The complete analysis report is available in Review Author Influence Report
This project focuses on predicting the influence of review authors in both real-life and online environments using Weka machine learning toolkit. The goal is to identify influential reviewers who can significantly impact business outcomes, enabling targeted marketing, customer engagement strategies, and improved business decision-making.
The data for predicting real-life influence was processed using Python and Weka.

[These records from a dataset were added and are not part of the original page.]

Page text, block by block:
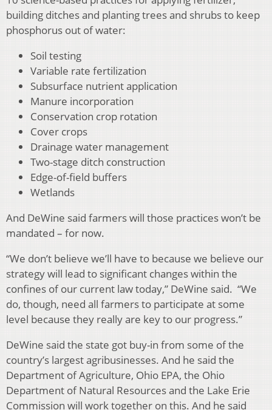
building ditches and planting trees and shrubs to keep
phosphorus out of water:
Soil testing
Variable rate fertilization
Subsurface nutrient application
Manure incorporation
Conservation crop rotation
Cover crops
Drainage water management
Two-stage ditch construction
Edge-of-field buffers
Wetlands
And DeWine said farmers will those practices won’t be
mandated – for now.
“We don’t believe we’ll have to because we believe our
strategy will lead to significant changes within the
confines of our current law today,” DeWine said. “We
do, though, need all farmers to participate at some
level because they really are key to our progress.”
DeWine said the state got buy-in from some of the
country’s largest agribusinesses. And he said the
Department of Agriculture, Ohio EPA, the Ohio
Department of Natural Resources and the Lake Erie
Commission will work together on this. And he said
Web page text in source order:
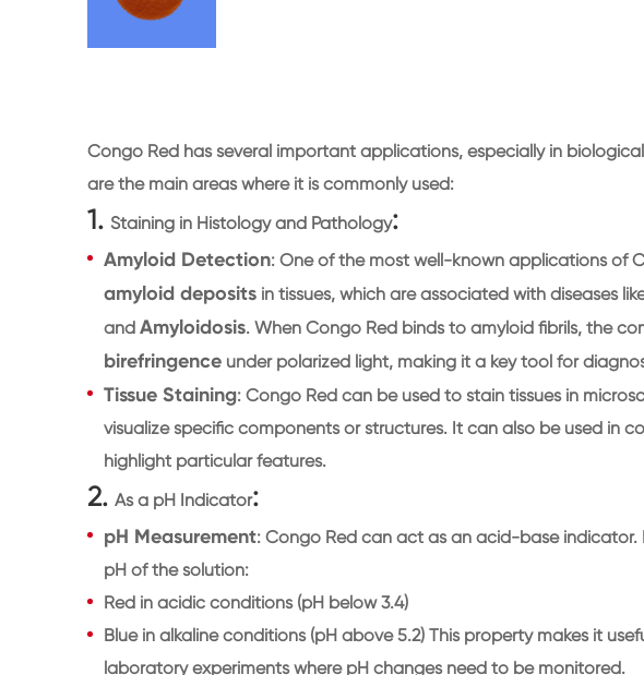
Congo Red has several important applications, especially in
are the main areas where it is commonly used:
1. Staining in Histology and Pathology:
Amyloid Detection: One of the most well-known applications of
amyloid deposits in tissues, which are associated with diseases
and Amyloidosis. When Congo Red binds to amyloid fibrils, the
birefringence under polarized light, making it a key tool for
Tissue Staining: Congo Red can be used to stain tissues in
visualize specific components or structures. It can also be used in
highlight particular features.
2. As a pH Indicator:
pH Measurement: Congo Red can act as an acid-base
pH of the solution:
Red in acidic conditions (pH below 3.4)
Blue in alkaline conditions (pH above 5.2) This property makes it
laboratory experiments where pH changes need to be monitored.
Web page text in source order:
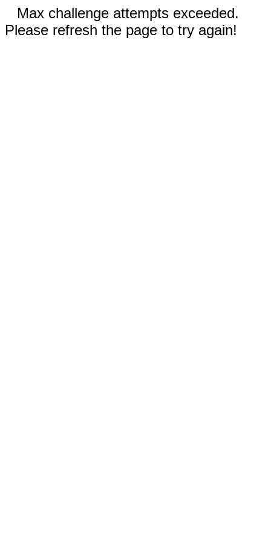
Max challenge attempts exceeded.
Please refresh the page to try again!
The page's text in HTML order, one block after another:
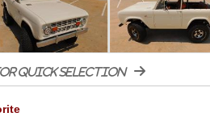
quick selection
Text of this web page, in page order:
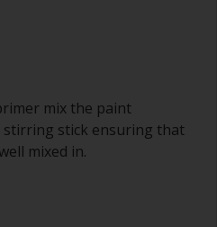
mix the paint
stick ensuring that
mixed in.
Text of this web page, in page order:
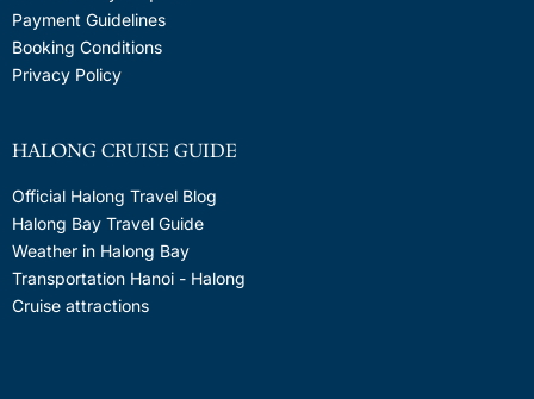
Payment Guidelines
Booking Conditions
Privacy Policy
HALONG CRUISE GUIDE
Official Halong Travel Blog
Halong Bay Travel Guide
Weather in Halong Bay
Transportation Hanoi - Halong
Cruise attractions
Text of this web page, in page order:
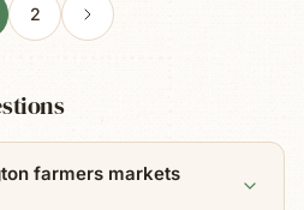
2
farmers markets
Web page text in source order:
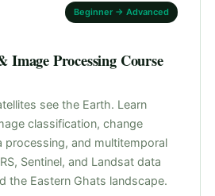
Beginner → Advanced
Image Processing Course
see the Earth. Learn
classification, change
processing, and multitemporal
Sentinel, and Landsat data
the Eastern Ghats landscape.
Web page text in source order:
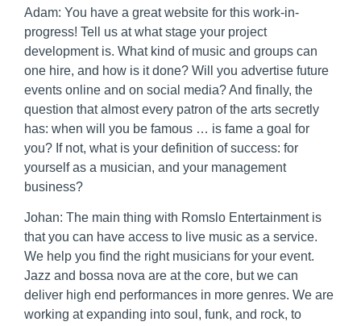
Adam: You have a great website for this work-in-
progress! Tell us at what stage your project
development is. What kind of music and groups can
one hire, and how is it done? Will you advertise future
events online and on social media? And finally, the
question that almost every patron of the arts secretly
has: when will you be famous … is fame a goal for
you? If not, what is your definition of success: for
yourself as a musician, and your management
business?
Johan: The main thing with Romslo Entertainment is
that you can have access to live music as a service.
We help you find the right musicians for your event.
Jazz and bossa nova are at the core, but we can
deliver high end performances in more genres. We are
working at expanding into soul, funk, and rock, to
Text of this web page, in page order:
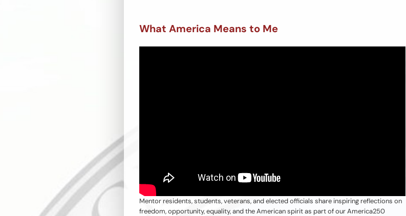
What America Means to Me
Mentor residents, students, veterans, and elected officials share inspiring reflections on
freedom, opportunity, equality, and the American spirit as part of our America250
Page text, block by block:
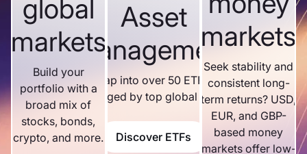
global
markets
Build your
portfolio with a
broad mix of
stocks, bonds,
crypto, and more.
Asset
management
Tap into over 50 ETFs
managed by top global firms.
Discover ETFs
markets
Seek stability and
consistent long-
term returns? USD,
EUR, and GBP-
based money
markets offer low-
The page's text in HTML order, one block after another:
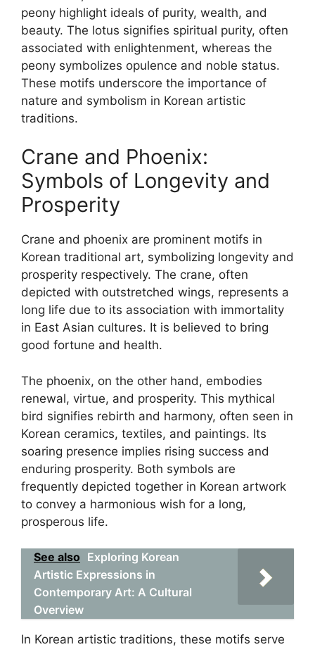
peony highlight ideals of purity, wealth, and
beauty. The lotus signifies spiritual purity, often
associated with enlightenment, whereas the
peony symbolizes opulence and noble status.
These motifs underscore the importance of
nature and symbolism in Korean artistic
traditions.
Crane and Phoenix:
Symbols of Longevity and
Prosperity
Crane and phoenix are prominent motifs in
Korean traditional art, symbolizing longevity and
prosperity respectively. The crane, often
depicted with outstretched wings, represents a
long life due to its association with immortality
in East Asian cultures. It is believed to bring
good fortune and health.
The phoenix, on the other hand, embodies
renewal, virtue, and prosperity. This mythical
bird signifies rebirth and harmony, often seen in
Korean ceramics, textiles, and paintings. Its
soaring presence implies rising success and
enduring prosperity. Both symbols are
frequently depicted together in Korean artwork
to convey a harmonious wish for a long,
prosperous life.
See also Exploring Korean
Artistic Expressions in
Contemporary Art: A Cultural
Overview
In Korean artistic traditions, these motifs serve

Key steps included converting numeric variables to nominal and handling class imbalance through the SMOTE technique.
The models chosen to be trained are OneR, Decision Tree J48, Random Forest, Cost Sensitive Classification (J48/Random Forest/OneR as the base classifier) using the original imbalanced data and rebalanced data using SMOTE methods. Model training is conducted through 3 rounds:
- Round 1: Initial models were trained on imbalanced data without SMOTE, including all variables.
- Round 2: SMOTE was applied to balance the dataset, and all variables were included.
- Round 3: A more refined model was developed by applying SMOTE and excluding the
Author_num_reviewsattribute through attribute selection.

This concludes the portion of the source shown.